Wednesday, September 5, 2007

Not all languages are equal

My last posting made me realize the importance and value of contemplating the role of English in the world and how it affects people's lives. I sometimes push to the back of my mind that I too once worked as a translator (I don't have space to tell the whole story here) - a book translator is quite different from an interpreter or Iraqi translator for American troops. I did not put my life on the line. However, the work did deeply affect my life and that of others. The worst thing was that it negatively impacted on a friend's life and seems to have cost me that friendship. The best thing was that the book was and is still being read ( link ), bringing attention to a close primate relative and an endangered species.
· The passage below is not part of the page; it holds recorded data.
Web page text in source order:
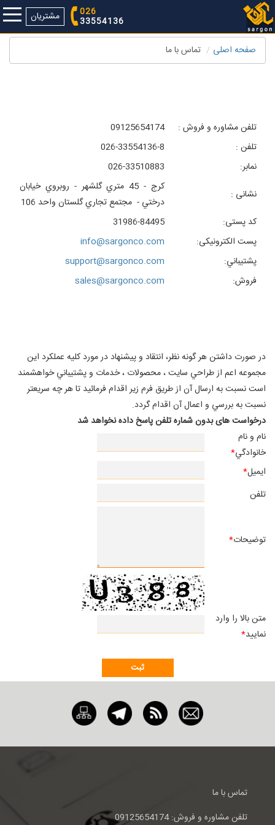
مشتریان 026
33554136
صفحه اصلی
تماس با ما
تلفن مشاوره و فروش :
09125654174
تلفن :
026-33554136-8
نمابر:
026-33510883
نشانی :
كرج - 45 متري گلشهر - روبروي خيابان
درختي - مجتمع تجاري گلستان واحد 106
کد پستی:
31986-84495
پست الکترونیکی:
info@sargonco.com
پشتيباني:
support@sargonco.com
فروش:
sales@sargonco.com
در صورت داشتن هر گونه نظر، انتقاد و پيشنهاد در مورد كليه عملكرد اين
مجموعه اعم از طراحي سايت ، محصولات ، خدمات و پشتيباني خواهشمند
است نسبت به ارسال آن از طريق فرم زير اقدام فرمائيد تا هر چه سريعتر
نسبت به بررسي و اعمال آن اقدام گردد.
درخواست های بدون شماره تلفن پاسخ داده نخواهد شد
نام و نام
خانوادگي*
ايميل*
تلفن
توضيحات*
متن بالا را وارد
نماييد*
تماس با ما
تلفن مشاوره و فروش: 09125654174
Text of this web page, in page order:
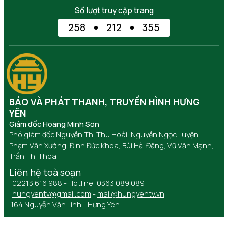
Số lượt truy cập trang
258 212 355
BÁO VÀ PHÁT THANH, TRUYỀN HÌNH HƯNG
YÊN
Giám đốc Hoàng Minh Sơn
Phó giám đốc Nguyễn Thị Thu Hoài, Nguyễn Ngọc Luyện,
Phạm Văn Xướng, Đinh Đức Khoa, Bùi Hải Đăng, Vũ Văn Mạnh,
Trần Thị Thoa
Liên hệ toà soạn
02213 616 988 - Hotline: 0363 089 089
hungyentv@gmail.com - mail@hungyentv.vn
164 Nguyễn Văn Linh - Hưng Yên
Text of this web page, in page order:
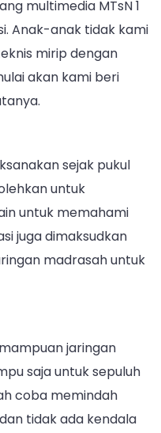
multimedia MTsN 1
Anak-anak tidak kami
mirip dengan
akan kami beri
sejak pukul
untuk
untuk memahami
juga dimaksudkan
madrasah untuk
jaringan
saja untuk sepuluh
coba memindah
tidak ada kendala
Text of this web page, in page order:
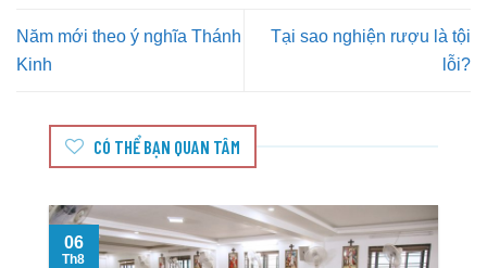
Năm mới theo ý nghĩa Thánh
Kinh
Tại sao nghiện rượu là tội
lỗi?
CÓ THỂ BẠN QUAN TÂM
06
Th8
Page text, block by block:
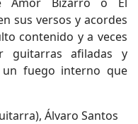
sus versos y acordes
contenido y a veces
guitarras afiladas y
un fuego interno que
Álvaro Santos
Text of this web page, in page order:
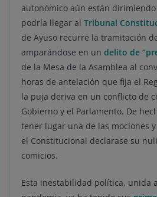
autonómico aún están
podría llegar al Tribunal
de Ayuso recurre la tramitación
amparándose en un delito de
de la Mesa de la Asamblea al
horas de antelación que fija el
la puja deriva en un conflicto de
Gobierno y el Parlamento. De
tener lugar una de las mociones
el Constitucional declarase su
comicios.
Esta inestabilidad política, unida
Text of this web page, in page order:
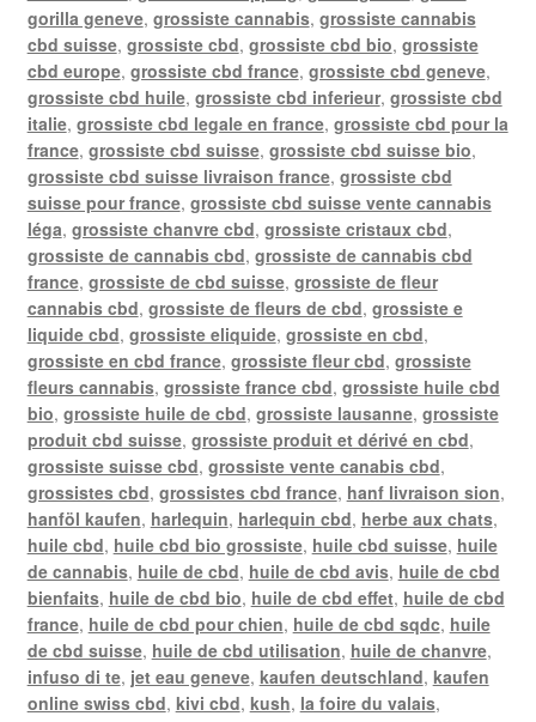
gorilla geneve, grossiste cannabis, grossiste cannabis
cbd suisse, grossiste cbd, grossiste cbd bio, grossiste
cbd europe, grossiste cbd france, grossiste cbd geneve,
grossiste cbd huile, grossiste cbd inferieur, grossiste cbd
italie, grossiste cbd legale en france, grossiste cbd pour la
france, grossiste cbd suisse, grossiste cbd suisse bio,
grossiste cbd suisse livraison france, grossiste cbd
suisse pour france, grossiste cbd suisse vente cannabis
léga, grossiste chanvre cbd, grossiste cristaux cbd,
grossiste de cannabis cbd, grossiste de cannabis cbd
france, grossiste de cbd suisse, grossiste de fleur
cannabis cbd, grossiste de fleurs de cbd, grossiste e
liquide cbd, grossiste eliquide, grossiste en cbd,
grossiste en cbd france, grossiste fleur cbd, grossiste
fleurs cannabis, grossiste france cbd, grossiste huile cbd
bio, grossiste huile de cbd, grossiste lausanne, grossiste
produit cbd suisse, grossiste produit et dérivé en cbd,
grossiste suisse cbd, grossiste vente canabis cbd,
grossistes cbd, grossistes cbd france, hanf livraison sion,
hanföl kaufen, harlequin, harlequin cbd, herbe aux chats,
huile cbd, huile cbd bio grossiste, huile cbd suisse, huile
de cannabis, huile de cbd, huile de cbd avis, huile de cbd
bienfaits, huile de cbd bio, huile de cbd effet, huile de cbd
france, huile de cbd pour chien, huile de cbd sqdc, huile
de cbd suisse, huile de cbd utilisation, huile de chanvre,
infuso di te, jet eau geneve, kaufen deutschland, kaufen
online swiss cbd, kivi cbd, kush, la foire du valais,
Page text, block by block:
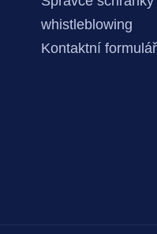
whistleblowing
Kontaktní formulář
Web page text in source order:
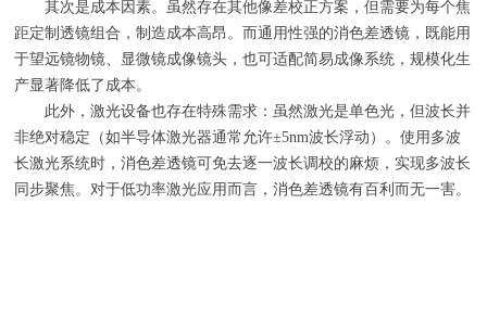
其次是成本因素。虽然存在其他像差校正方案，但需要为每个焦
距定制透镜组合，制造成本高昂。而通用性强的消色差透镜，既能用
于望远镜物镜、显微镜成像镜头，也可适配简易成像系统，规模化生
产显著降低了成本。
此外，激光设备也存在特殊需求：虽然激光是单色光，但波长并
非绝对稳定（如半导体激光器通常允许±5nm波长浮动）。使用多波
长激光系统时，消色差透镜可免去逐一波长调校的麻烦，实现多波长
同步聚焦。对于低功率激光应用而言，消色差透镜有百利而无一害。
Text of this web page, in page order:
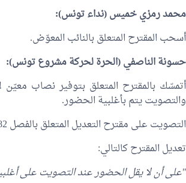
محمد رمزي خميس(نداء تونس):
أسحب المقترح المتعلق بالنائب المعوّض.
حسونة الناصفي (الحرة لحركة مشروع تونس):
أتمسّك بالمقترح المتعلق بتوفير نصاب معيّن
والتصويت يتم بأغلبية الحضور.
التصويت على مقترح التعديل المتعلق بالفصل 82:
تعديل المقترح كالتالي:
"على أن لا يقل الحضور عند التصويت على
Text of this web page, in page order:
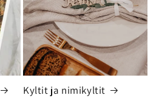
Kyltit ja nimikyltit
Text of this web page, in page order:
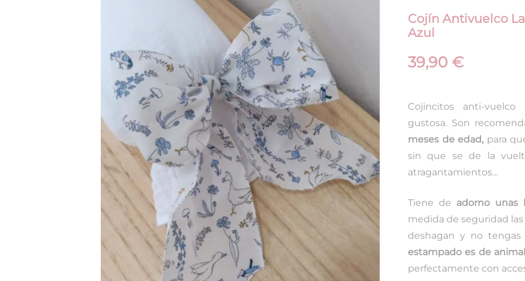
Cojín Antivuelco
Azul
39,90 €
Cojincitos anti-
gustosa. Son
meses de edad, para
sin que se de la
atragantamientos…
Tiene de adorno unas
medida de seguridad las
deshagan y no
estampado es de
perfectamente con
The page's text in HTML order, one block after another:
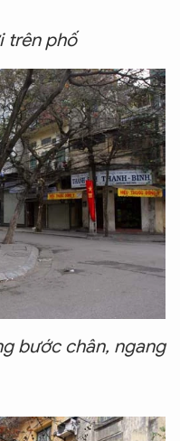
trên phố
bước chân, ngang
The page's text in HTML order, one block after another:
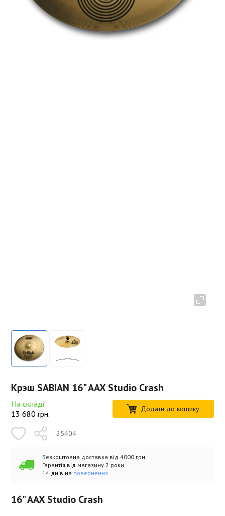
Крэш SABIAN 16" AAX Studio Crash
На складі
13 680 грн. Додати до кошику
25404
Безкоштовна доставка від 4000 грн.
Гарантія від магазину 2 роки
14 днів на повернення
16" AAX Studio Crash

In brief, many years before becoming an ESL teacher, when I was a stay-at-home mom, I translated a Japanese monograph on pygmy chimpanzees (bonobos) for Stanford University Press. At that time, I had rather impulsively agreed to take on two related book translation projects - both were about the great apes that I had studied in Zaire (Democratic Republic of Congo). One author, Dr. Suehisa Kuroda, had become a close friend after having spent nearly 6 months in Africa together when I was a graduate student in anthropology; the other was Dr. Takayoshi Kano, the Director of the Wamba fieldsite where we had conducted research on pygmy chimps. Unfortunately, for reasons beyond my control, Dr. Kano's book got published in English, and Dr. Kuroda's did not.

What I didn't grasp in working on these translation projects was that publishing a Japanese book in English meant that many, many more people would have access to these works. Duh! In other words, a Japanese author who was relatively unknown in the USA, for example, could quickly become very well recognized here if his/her book were published in English.

Dr. Kano was a shy, retiring man, and usually avoided public forums whenever possible, but after publication of his monograph in English, non-Japanese students and researchers began to aggressively seek him out at international conferences. At the same time, Dr. Kuroda, who had previously been viewed as a pioneer himself (indeed, he was, though junior to Kano) and who had been far more accessible to non-Japanese because of his gregarious nature and lack of inhibitions in speaking English, began to be seen as a secondary personage in his field.

There aren't many English translations in the field of primatology, and any book that talks about chimpanzees as our closest living relatives captures a rather large readership. Little did I know that publishing a monograph in English could or would change the status or image of the authors in an international context.

Language is power, and not all languages are equal.

For more information about translation for all languages, click on the following link.

2 comments:

Anonymous said...

Very interesting account. Does this point to a more general opportunity for translations from Japanese (and other Asian languages) to English in areas (unlike Anime) where authors might be unfamiliar to westerners?

Anonymous said...

That's a good question, Mickey. I think there are many opportunities for translators today. Even though English is being and has long been strongly promoted in public school systems throughout the world, science and medical translators, in particular, are probably limited in number. There is still a need for journal articles to be simultaneously published in their entirety in English. 

In science, in general, only the best English speakers in their respective fields are well-known outside their countries. They themselves publish a lot in English because they have the skill to do it themselves or attend international conferences, speaking in English. Despite our many efforts to make English the universal language, no one is giving up their non-English mother tongue, and there are many Englishes out there - some that require more 'interpretation' than others.